-------- Records for processing --------

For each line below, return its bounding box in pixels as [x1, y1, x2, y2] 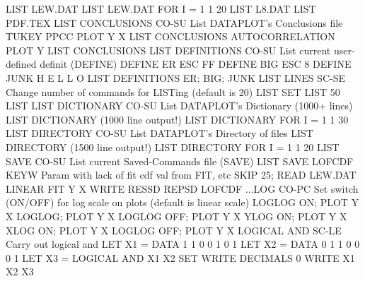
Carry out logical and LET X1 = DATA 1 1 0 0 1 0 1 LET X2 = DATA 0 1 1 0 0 [6, 237, 360, 251]
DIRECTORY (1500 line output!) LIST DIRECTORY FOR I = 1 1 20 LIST [6, 139, 340, 154]
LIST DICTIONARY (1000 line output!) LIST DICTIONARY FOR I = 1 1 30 [6, 112, 349, 126]
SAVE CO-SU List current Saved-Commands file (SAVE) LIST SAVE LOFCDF [6, 153, 354, 168]
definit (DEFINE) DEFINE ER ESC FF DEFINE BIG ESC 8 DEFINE [40, 56, 352, 71]
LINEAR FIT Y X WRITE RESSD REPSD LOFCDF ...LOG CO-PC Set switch [6, 181, 359, 196]
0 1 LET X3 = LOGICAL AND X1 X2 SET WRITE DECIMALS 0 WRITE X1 [6, 250, 355, 265]
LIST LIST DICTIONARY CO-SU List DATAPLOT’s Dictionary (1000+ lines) [6, 98, 353, 113]
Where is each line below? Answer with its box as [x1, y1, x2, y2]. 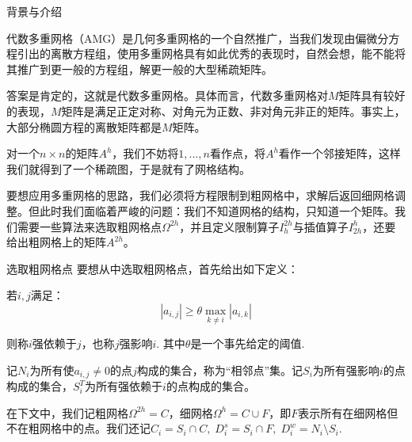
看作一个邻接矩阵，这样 [278, 145, 401, 162]
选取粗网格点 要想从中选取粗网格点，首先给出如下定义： [6, 260, 299, 276]
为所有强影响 [312, 361, 380, 378]
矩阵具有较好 [338, 87, 406, 104]
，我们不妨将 [112, 145, 179, 162]
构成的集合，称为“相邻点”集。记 [136, 361, 303, 378]
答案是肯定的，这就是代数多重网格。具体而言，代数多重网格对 [6, 87, 328, 104]
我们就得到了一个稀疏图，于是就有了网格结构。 [6, 160, 250, 177]
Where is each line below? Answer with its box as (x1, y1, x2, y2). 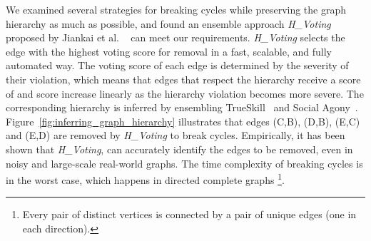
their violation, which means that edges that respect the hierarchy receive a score (6, 71, 361, 86)
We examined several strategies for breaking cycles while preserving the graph (6, 2, 347, 16)
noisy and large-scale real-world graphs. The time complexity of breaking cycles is (6, 155, 363, 170)
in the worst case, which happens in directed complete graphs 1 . (6, 170, 285, 187)
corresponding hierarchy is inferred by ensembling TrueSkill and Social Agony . (6, 100, 358, 115)
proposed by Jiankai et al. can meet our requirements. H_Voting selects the (6, 30, 345, 45)
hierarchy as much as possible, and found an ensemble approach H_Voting (6, 16, 331, 31)
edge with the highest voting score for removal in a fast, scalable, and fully (6, 43, 332, 58)

--------

Reproduce the records, all of them, word for word; omit the pictures.

■ **Task answer**:
For each line below, return its bounding box in pixels as [x1, y1, x2, y2] 
Carry out logical and LET X1 = DATA 1 1 0 0 1 0 1 LET X2 = DATA 0 1 1 0 0 [6, 237, 360, 251]
DIRECTORY (1500 line output!) LIST DIRECTORY FOR I = 1 1 20 LIST [6, 139, 340, 154]
LIST DICTIONARY (1000 line output!) LIST DICTIONARY FOR I = 1 1 30 [6, 112, 349, 126]
SAVE CO-SU List current Saved-Commands file (SAVE) LIST SAVE LOFCDF [6, 153, 354, 168]
definit (DEFINE) DEFINE ER ESC FF DEFINE BIG ESC 8 DEFINE [40, 56, 352, 71]
LINEAR FIT Y X WRITE RESSD REPSD LOFCDF ...LOG CO-PC Set switch [6, 181, 359, 196]
0 1 LET X3 = LOGICAL AND X1 X2 SET WRITE DECIMALS 0 WRITE X1 [6, 250, 355, 265]
LIST LIST DICTIONARY CO-SU List DATAPLOT’s Dictionary (1000+ lines) [6, 98, 353, 113]
Where is each line below? Answer with its box as [x1, y1, x2, y2]. 
看作一个邻接矩阵，这样 [278, 145, 401, 162]
选取粗网格点 要想从中选取粗网格点，首先给出如下定义： [6, 260, 299, 276]
为所有强影响 [312, 361, 380, 378]
矩阵具有较好 [338, 87, 406, 104]
，我们不妨将 [112, 145, 179, 162]
构成的集合，称为“相邻点”集。记 [136, 361, 303, 378]
答案是肯定的，这就是代数多重网格。具体而言，代数多重网格对 [6, 87, 328, 104]
我们就得到了一个稀疏图，于是就有了网格结构。 [6, 160, 250, 177]
Where is each line below? Answer with its box as (x1, y1, x2, y2). 
their violation, which means that edges that respect the hierarchy receive a score (6, 71, 361, 86)
We examined several strategies for breaking cycles while preserving the graph (6, 2, 347, 16)
noisy and large-scale real-world graphs. The time complexity of breaking cycles is (6, 155, 363, 170)
in the worst case, which happens in directed complete graphs 1 . (6, 170, 285, 187)
corresponding hierarchy is inferred by ensembling TrueSkill and Social Agony . (6, 100, 358, 115)
proposed by Jiankai et al. can meet our requirements. H_Voting selects the (6, 30, 345, 45)
hierarchy as much as possible, and found an ensemble approach H_Voting (6, 16, 331, 31)
edge with the highest voting score for removal in a fast, scalable, and fully (6, 43, 332, 58)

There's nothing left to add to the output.